Why do it this way? Three reasons.
- Stories are easily remembered and shared.
- A good story follows a character’s hardships, struggles, and/or emotional journey complete with a happy ending. You are the hero.
- The story being told, if presented as truthful, will instill brand trust in the viewers mind.
Three simple focus areas that will keep your testimonials on track and in a story format.
- Before: What was your life like before using the product or service? What were your struggles, pains, anxieties, fears, anger, etc. What drew you to the product or service? Why did you pick up the phone?
- During: What was your life like working with the product or company? How did it/they solve your problem? What specific thing stood out to you?
- After: What is your life like now? What has been the marked improvement or benefit? Would you go back again or recommend? Why?
When do you ask?
As soon as possible after the product or service has been experienced.
I know that might seem too general, but every product or service is different. The key is to ask at the peak of their excitement.
Often times a customer or client will express their enthusiasm and delight in your product or service off the cuff.
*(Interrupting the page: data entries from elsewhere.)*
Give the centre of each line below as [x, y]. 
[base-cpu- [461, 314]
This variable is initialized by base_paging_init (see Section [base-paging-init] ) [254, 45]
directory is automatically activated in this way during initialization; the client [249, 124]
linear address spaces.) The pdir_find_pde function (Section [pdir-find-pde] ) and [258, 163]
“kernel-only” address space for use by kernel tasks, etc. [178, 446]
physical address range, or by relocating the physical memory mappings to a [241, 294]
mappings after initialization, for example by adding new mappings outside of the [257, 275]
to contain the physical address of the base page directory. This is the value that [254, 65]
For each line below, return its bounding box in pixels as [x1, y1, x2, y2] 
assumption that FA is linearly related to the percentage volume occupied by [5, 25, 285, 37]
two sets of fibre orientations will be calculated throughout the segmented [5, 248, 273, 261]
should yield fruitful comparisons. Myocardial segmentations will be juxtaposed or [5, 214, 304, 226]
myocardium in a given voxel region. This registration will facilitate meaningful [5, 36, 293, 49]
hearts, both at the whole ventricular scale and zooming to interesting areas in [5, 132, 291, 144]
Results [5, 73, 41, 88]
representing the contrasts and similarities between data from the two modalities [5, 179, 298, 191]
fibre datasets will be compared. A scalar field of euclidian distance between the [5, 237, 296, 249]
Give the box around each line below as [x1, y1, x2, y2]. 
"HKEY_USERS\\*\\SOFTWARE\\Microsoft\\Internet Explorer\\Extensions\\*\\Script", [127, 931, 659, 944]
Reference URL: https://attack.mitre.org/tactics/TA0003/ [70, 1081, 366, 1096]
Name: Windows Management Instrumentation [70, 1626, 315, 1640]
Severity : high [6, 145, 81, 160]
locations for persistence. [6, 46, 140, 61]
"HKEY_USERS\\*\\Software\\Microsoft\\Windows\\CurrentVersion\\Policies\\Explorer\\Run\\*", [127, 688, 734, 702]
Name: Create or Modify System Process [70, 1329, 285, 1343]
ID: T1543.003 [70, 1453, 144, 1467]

You’ll need to train yourself and your staff to immediately ask permission to capture their testimonial in the conversation.
How do they provide their testimonial?
I’ve found Google Forms to be a fast an effective way to send out questionnaires via email. Or you can embed the Google Form into your website. You can assign your form to be entered into a Google Spreadsheet for easy access and archiving. The spreadsheet can be shared with your team.
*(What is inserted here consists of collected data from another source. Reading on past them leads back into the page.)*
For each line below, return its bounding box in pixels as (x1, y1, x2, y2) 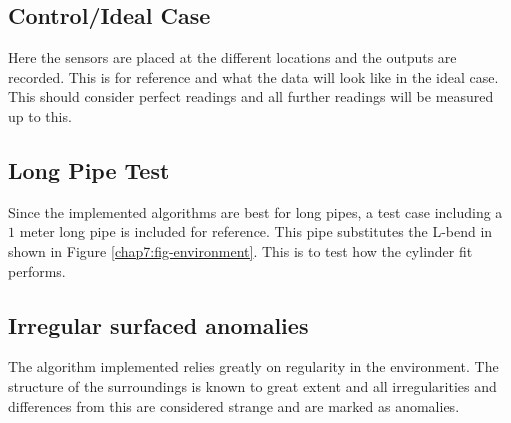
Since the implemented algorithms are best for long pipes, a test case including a (8, 201, 503, 222)
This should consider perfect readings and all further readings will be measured (8, 86, 494, 107)
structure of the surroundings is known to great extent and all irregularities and (8, 375, 497, 396)
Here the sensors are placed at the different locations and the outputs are (8, 47, 457, 68)
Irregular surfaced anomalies (8, 309, 309, 340)
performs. (8, 260, 66, 281)
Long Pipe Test (8, 154, 170, 185)
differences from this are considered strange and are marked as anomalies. (8, 395, 460, 416)
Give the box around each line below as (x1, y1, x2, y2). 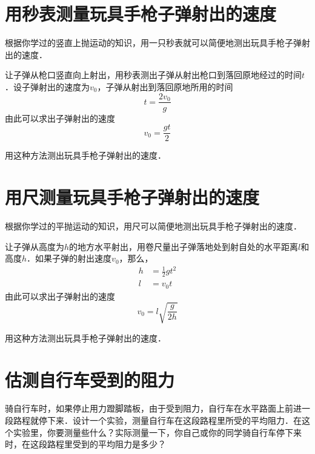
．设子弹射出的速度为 (5, 80, 90, 93)
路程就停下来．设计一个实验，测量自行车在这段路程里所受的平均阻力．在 (13, 414, 302, 427)
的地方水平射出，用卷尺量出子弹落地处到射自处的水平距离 (69, 240, 299, 252)
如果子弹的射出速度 (35, 252, 112, 265)
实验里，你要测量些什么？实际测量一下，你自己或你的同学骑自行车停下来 (13, 426, 302, 438)
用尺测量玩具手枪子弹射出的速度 (5, 185, 260, 209)
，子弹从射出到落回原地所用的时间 (97, 80, 233, 93)
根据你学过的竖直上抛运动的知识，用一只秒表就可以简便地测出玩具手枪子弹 (5, 36, 302, 49)
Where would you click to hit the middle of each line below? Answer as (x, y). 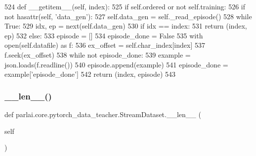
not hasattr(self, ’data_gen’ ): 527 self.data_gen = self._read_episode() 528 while (128, 16)
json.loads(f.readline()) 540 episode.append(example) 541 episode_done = (116, 64)
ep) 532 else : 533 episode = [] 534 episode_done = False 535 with (104, 35)
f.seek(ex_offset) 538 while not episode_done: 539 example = (98, 54)
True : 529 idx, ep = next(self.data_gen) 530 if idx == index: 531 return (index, (126, 26)
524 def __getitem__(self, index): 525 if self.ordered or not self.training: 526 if (125, 6)
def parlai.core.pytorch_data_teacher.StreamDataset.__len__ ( (103, 114)
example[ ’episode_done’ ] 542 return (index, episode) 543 (90, 74)
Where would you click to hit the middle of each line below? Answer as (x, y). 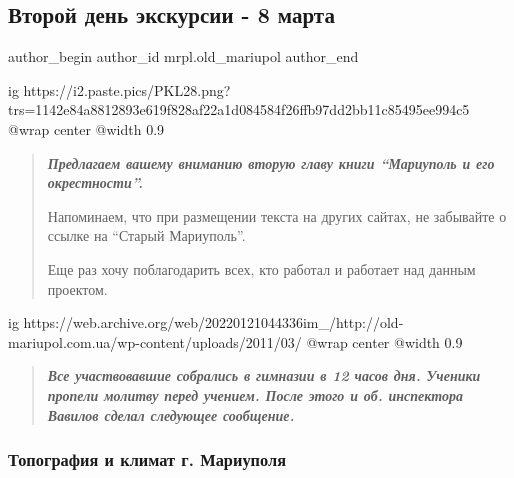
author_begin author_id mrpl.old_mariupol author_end (183, 56)
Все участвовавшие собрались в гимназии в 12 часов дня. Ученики (264, 375)
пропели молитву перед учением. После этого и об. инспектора (255, 394)
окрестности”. (95, 182)
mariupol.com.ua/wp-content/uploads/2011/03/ (155, 341)
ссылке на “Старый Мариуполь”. (146, 235)
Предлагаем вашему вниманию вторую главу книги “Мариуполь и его (271, 162)
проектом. (77, 288)
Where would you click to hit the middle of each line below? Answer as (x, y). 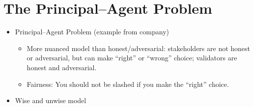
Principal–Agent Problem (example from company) (92, 32)
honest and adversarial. (62, 67)
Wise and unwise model (51, 100)
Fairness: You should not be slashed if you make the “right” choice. (128, 84)
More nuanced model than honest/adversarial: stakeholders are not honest (139, 48)
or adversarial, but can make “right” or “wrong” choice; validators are (132, 58)

…great customers attract great customers.
You may want to simply send out an email with three story centered questions and receive the reply. Or, provide links to your Yelp, Facebook Business page, Merchant Circle, yahoo reviews, Google Places, pages.
Or have a physical questionnaire ready to hand out or up at your front desk. The main thing is to have a system in place.
Follow up
Make sure to follow up several times if you do not get a response right away. People are busy and they may forget to respond. Gentle reminders are to be expected.
**Special note**
Ask permission to edit their testimonial. I’ve never had a client have a problem with this. Just specify somewhere on the form and get a check mark. Google forms can handle this as well.
The key is to build an emotional story that connects the viewers pain to the subjects pain. The viewer gets to see how their pain will be solved. It’s all in a story format so it resonates deeply and is easy to remember and share.